Nous n'osons donc attendre aujourd'hui, de l'autorité, ni bienveillance, ni faveur, ni protection; nous ne savons même s'il est permis d'espérer que la vérité, la raison, l'honneur et la fidélité obtiendront la même tolérance que le mensonge, l'erreur, la félonie et la sédition. Quoi qu'il puisse arriver, nous ferons flotter le Drapeau blanc jusqu'à la dernière extrémité.

La feuille décorée de ce titre formera, tous les

trois mois, un volume de 5 à 600 pages, du même format et du même caractère que le présent Prospectus.

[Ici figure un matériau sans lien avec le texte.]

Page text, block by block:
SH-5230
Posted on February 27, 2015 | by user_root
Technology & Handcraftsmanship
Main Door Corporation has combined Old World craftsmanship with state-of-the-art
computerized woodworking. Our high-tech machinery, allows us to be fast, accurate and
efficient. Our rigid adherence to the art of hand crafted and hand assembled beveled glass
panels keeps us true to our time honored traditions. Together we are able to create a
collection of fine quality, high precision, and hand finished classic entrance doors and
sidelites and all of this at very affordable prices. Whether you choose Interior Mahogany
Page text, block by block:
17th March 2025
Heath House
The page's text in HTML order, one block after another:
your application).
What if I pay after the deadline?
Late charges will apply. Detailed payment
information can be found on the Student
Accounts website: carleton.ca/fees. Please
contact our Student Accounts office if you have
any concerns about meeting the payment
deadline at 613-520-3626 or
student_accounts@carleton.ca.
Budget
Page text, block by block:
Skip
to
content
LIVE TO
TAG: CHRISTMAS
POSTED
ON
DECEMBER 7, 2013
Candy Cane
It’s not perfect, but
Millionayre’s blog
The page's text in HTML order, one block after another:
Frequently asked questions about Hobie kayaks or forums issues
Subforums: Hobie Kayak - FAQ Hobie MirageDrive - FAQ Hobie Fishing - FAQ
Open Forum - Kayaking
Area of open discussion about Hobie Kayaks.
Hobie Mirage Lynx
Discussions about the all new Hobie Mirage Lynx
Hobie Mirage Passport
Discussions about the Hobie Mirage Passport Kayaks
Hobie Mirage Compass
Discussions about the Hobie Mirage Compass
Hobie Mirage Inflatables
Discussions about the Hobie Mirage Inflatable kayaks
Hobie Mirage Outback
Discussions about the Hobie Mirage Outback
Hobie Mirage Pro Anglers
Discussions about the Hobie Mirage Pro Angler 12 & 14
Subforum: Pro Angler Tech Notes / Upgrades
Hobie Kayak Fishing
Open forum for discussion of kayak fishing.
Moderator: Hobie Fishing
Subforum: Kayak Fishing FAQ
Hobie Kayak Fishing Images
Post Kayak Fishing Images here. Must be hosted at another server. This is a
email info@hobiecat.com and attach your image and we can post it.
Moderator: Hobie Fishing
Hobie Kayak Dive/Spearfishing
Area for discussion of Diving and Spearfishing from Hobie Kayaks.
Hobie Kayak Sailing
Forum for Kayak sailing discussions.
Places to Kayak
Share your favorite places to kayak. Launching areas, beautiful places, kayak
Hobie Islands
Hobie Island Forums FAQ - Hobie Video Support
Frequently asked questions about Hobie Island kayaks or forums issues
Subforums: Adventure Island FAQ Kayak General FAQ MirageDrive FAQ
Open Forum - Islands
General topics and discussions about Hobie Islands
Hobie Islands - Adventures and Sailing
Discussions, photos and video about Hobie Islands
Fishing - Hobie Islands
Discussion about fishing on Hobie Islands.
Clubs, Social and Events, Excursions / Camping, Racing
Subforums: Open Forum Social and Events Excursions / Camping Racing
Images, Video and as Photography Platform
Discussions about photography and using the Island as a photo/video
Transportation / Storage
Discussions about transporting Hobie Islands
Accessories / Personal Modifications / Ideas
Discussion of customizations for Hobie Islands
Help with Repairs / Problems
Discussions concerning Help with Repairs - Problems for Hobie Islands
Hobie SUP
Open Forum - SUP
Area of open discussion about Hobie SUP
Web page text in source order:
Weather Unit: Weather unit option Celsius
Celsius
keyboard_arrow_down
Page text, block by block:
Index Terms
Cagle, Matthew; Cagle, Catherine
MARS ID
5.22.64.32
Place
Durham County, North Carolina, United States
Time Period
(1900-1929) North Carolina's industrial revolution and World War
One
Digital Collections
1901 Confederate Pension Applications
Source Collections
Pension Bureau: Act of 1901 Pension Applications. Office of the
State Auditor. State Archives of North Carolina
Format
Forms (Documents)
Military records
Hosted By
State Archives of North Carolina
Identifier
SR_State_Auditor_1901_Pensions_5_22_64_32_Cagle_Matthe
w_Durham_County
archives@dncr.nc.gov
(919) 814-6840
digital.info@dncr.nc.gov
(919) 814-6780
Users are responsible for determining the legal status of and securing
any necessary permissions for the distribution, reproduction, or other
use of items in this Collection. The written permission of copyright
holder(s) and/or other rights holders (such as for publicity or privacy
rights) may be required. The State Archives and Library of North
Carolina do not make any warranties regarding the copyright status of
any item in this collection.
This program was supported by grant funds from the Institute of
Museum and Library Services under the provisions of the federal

Elle sera donnée au public par livraisons qui paraîtront à des époques indéterminées, mais combinées de manière à ce que les numéros se croisent avec ceux du Conservateur.

Voici quelle sera ordinairement la division des matériaux qui composeront chaque numéro :

POLITIQUE INTÉRIEURE,

POLITIQUE EXTÉRIEURE,

NOUVELLES,

LITTÉRATURE,

CORRESPONDANCE,

MÉLANGES.

Nous nous attacherons à répandre de la variété dans chaque livraison. Si la discussion des hautes matières politiques demande une certaine gravité, des mélanges piquans, des épigrammes, des vers, des chansons feront diversion à cette lecture sérieuse. Nous savons trop combien l'arme de la plaisanterie et du ridicule est puissante en France, pour négliger ce moyen de succès.

Déjà nous nous sommes assuré, pour cette utile entreprise, l'assistance de plusieurs hommes de lettres aussi estimables par leurs excellens principes que par leur talent. Nous n'en sollicitons pas avec moins d'empressement, nous ne recevrons pas avec moins de reconnaissance, tous les secours qui nous seront adressés par ceux qui voudront concourir au succès du Drapeau blanc. Les personnes qui signeront leurs articles, les verront insérés sans aucun changement; celles qui désireront garder l'anonyme, nous permettront d'y faire les modifications que le soin de notre responsabilité nous paraîtra devoir exiger.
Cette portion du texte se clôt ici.